In München brachte das Rumpeln der Straßenbahn unser Bett zum Erzittern, und die Kinder des Hauses spielten am nahen Friedhof, denn es gab sonst kein Grün. Die Toulouser Stadtwohnung wiederum war so heiß, dass wir uns im Hochsommer vor das Joghurtregal im Supermarkt flüchteten, um einen Hitzeschlag zu vermeiden. Über Wochen blieben wir dort täglich so lange stehen, dass uns die Verkäuferinnen für Joghurt-Stalker oder Schlimmeres hielten. Zudem wurden unsere Fahrräder aus dem Treppenhaus des Hauses geklaut – und dazu mein Schmuck aus der Wohnung. Spätestens dann hatten wir genug von der Stadt.

Das Landleben hier ist familiär. Therapeutisch. Lustig. Vor allem, seitdem ich in den Dorfchat bei WhatsApp aufgenommen wurde. Der Kanal unseres Ortes hat rund 100 Mitglieder – die Hälfte der Dorfbewohner. Jede Woche ploppen dort Einladungen über das Smartphone auf: zu einem Gartenflohmarkt, einer Wanderung, einem Bürgerfrühstück, einem großen Feuer.

Die ganze Welt im Dorf-Chat

Es wird zum Einfahren von Strauchgut an Ostern geworben oder beim Schlachtefest der Feuerwehr Wurst angeboten, die so mega-regional ist, dass es kracht, und die ich auch als Vegetarierin probiere: Mettwurst im Ring, Rotwurst und Schwärchenwurst – die 100 Gramm zu 1,40 Euro. „Die frischen Würste noch einen Tag hängen lassen“, mahnen die Wurstemacher im Handy. Wusste ich noch nicht.

Der Dorfchat ersetzt zudem das Surfen auf Ebay-Kleinanzeigen. Unsere Nachbarn verschenken Waschmaschinen und Zirkuskarten, Bürosessel und Esstische, Fußbälle und kleine Garagen. Fitnessgeräte werden für einen symbolischen Euro verkauft, Pflastersteine, Dachziegel, Mutterboden oder Erdaushub angeboten. Wenn Haustiere ein liebevolles neues Heim suchen, posten die Besitzer ihre Schützlinge mit ausführlichen Familiengeschichten und Psychogrammen: Manche Katzen sind mit ihren Geschwistern vom Heuboden gefallen, die Mutter wurde überfahren, die Vierbeiner bringen Toiletten, Futterautomaten und Kratzbäume mit.

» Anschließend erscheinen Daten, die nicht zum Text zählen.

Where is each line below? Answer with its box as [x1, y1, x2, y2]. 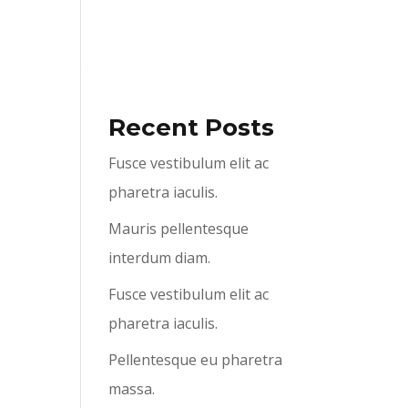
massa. [108, 379, 156, 399]
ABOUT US [133, 23, 195, 41]
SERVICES [219, 23, 274, 41]
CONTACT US [298, 23, 381, 41]
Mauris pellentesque [108, 219, 250, 239]
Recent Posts [108, 113, 275, 142]
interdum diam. [108, 248, 211, 268]
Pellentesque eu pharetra [108, 350, 283, 370]

Der Dorfchat ersetzt auch Reality-Shows, Krimis, Personal Trainer und die Taxizentrale. Unter der Rubrik „Lost & Found“ erscheinen Fotos von Asthmasprays, Zwerghasen, Kettensägenschutz-Teilen, Schmusetieren, verschwundenen Grabblumen und weggeflogenen Zelten.

Landleben – oder die Suche nach dem Glück

Am häufigsten werden Bilder von abgehauenen Hasen, Katzen oder Hunden gepostet – und man atmet als Chatmitglied richtig auf, wenn Waldi, Wuffi oder Mila wiedergefunden wurden und auf dem Schoß der Frauchen in die Kamera schauen. Big News sind Nachrichten wie die Gründung einer Pilates-Gruppe im Dorfgemeinschaftshaus – für das auch der freiwillige Putztag über den Chat organisiert wird. Bei Abwesenheit von erreichbaren Bussen und der realen Unmöglichkeit, ein Taxi zu bekommen, ist es ein Segen, dass im Dorfchat kranke Bewohner schnell Nachbarn finden, die sie zum Arzt zu fahren.

Bei der nie endenden, manchmal verzweifelten Suche nach dem Lebensglück, die so viele Menschen zu Coaches und Psychologen – manchmal auch zu Drogen treibt – ist der Schlüssel zur Zufriedenheit vielleicht ganz einfach: menschliche Nähe. Geteilte Geschichten. Bei uns fehlt nur noch ein Dorf-Parship im Chat.